MIND Diet for Reducing Memory Loss Risk
Whether mentioned in a health class in school or the reason behind parents vetoing the second Twinkies you craved, we have all heard the phrase, “You are what you eat.” For our health and well-being, we understand it is important to watch the food we ingest. Granted, we know the importance of avoiding saturated fat in bacon cheeseburgers, high sodium in beef jerky and sugar-laden cotton candy in order to promote our heart health. But what about protecting our brain from memory loss and Alzheimer’s disease? Is it possible? By following the MIND diet, you actually can eat foods that boost brain health and thus decrease your risk of memory loss.
What is the MIND Diet?
The Mediterranean-DASH Intervention for Neurodegenerative Delay (MIND) diet is a mash-up of two diets: the Mediterranean diet and Dietary Approaches to Stop Hypertension (DASH) diet. The Mediterranean diet was created to encourage heart health, and the DASH diet was designed to control high blood pressure.
A Rush University study originally funded by the National Institute on Aging decided to investigate the merits of combining the two diets to create the MIND diet. The group, led by Nutritional Epidemiologist Martha Clare Morris, ScD, wanted to test the theory that certain foods reduced memory loss. For the MIND diet, the group decided to rely on plant-based foods and limit saturated fat, red meat and anything sweet, and then evaluate study participants over the span of five years.
By way of analyzing food logs of more than 900 older adults in the Rush Memory and Aging Project, the researchers discovered that individuals who followed the MIND diet reduced their risk of memory loss or developing Alzheimer’s by as much as 53 percent. Participants who didn’t follow the principles of the basic MIND diet in the strictest sense still managed to reduce their risk by 35 percent.
For the older adults eating vegetables, especially leafy greens and plenty of berries, the Rush group learned their brains were as sharp as those more than seven years younger.
What to Eat on the MIND Diet
As the researchers at Rush University discovered, MIND dieters only need to incorporate a couple of the suggestions below to reap the benefits of brain health improvement. As an added bonus, people who follow the MIND diet find it easier to stay on track due in part to its flexibility.

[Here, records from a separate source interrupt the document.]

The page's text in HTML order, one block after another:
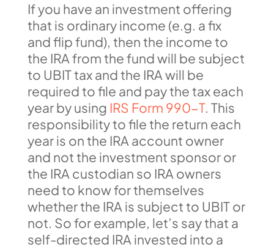
If you have an investment offering
that is ordinary income (e.g. a fix
and flip fund), then the income to
the IRA from the fund will be subject
to UBIT tax and the IRA will be
required to file and pay the tax each
year by using IRS Form 990-T. This
responsibility to file the return each
year is on the IRA account owner
and not the investment sponsor or
the IRA custodian so IRA owners
need to know for themselves
whether the IRA is subject to UBIT or
not. So for example, let’s say that a
self-directed IRA invested into a
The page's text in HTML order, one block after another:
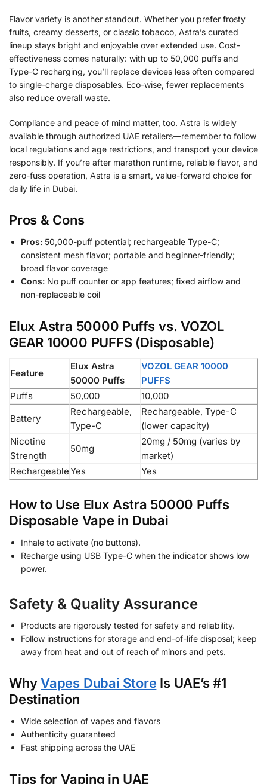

- Make sure to eat green leafy vegetables at least six times a week and other vegetables at least once a day.
- Eat nuts at least five times a week.
- Limit pastries or sweets to five times a week.
- Make sure to have less than four servings of red meat each week.

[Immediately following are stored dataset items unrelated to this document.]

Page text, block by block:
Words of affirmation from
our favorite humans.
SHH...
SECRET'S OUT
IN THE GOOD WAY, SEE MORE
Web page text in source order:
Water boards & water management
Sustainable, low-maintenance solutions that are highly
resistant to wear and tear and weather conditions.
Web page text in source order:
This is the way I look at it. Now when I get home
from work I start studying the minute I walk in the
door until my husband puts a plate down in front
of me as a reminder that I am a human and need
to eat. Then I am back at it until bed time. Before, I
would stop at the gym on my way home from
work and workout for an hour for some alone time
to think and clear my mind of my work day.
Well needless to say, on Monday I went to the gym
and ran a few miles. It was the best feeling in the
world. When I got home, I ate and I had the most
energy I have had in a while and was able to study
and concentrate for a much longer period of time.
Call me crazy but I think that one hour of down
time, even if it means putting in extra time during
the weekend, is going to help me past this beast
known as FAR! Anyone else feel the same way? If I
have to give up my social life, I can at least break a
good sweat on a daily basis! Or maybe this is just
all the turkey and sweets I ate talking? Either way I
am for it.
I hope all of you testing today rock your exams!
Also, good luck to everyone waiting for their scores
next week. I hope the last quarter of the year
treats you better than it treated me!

- Consume beans more than three times every week.
- Eat at least three servings of whole grains every day.
- Make sure to have poultry and berries at least twice a week.
- Limit fried or fast food, as well as any cheese serving, to less than once a week.
- Eat fish at least once a week.
- Make sure to cook mainly with olive oil, and limit butter and margarine to less than a tablespoon per day.
Please do not make any changes to your diet before consulting your physician.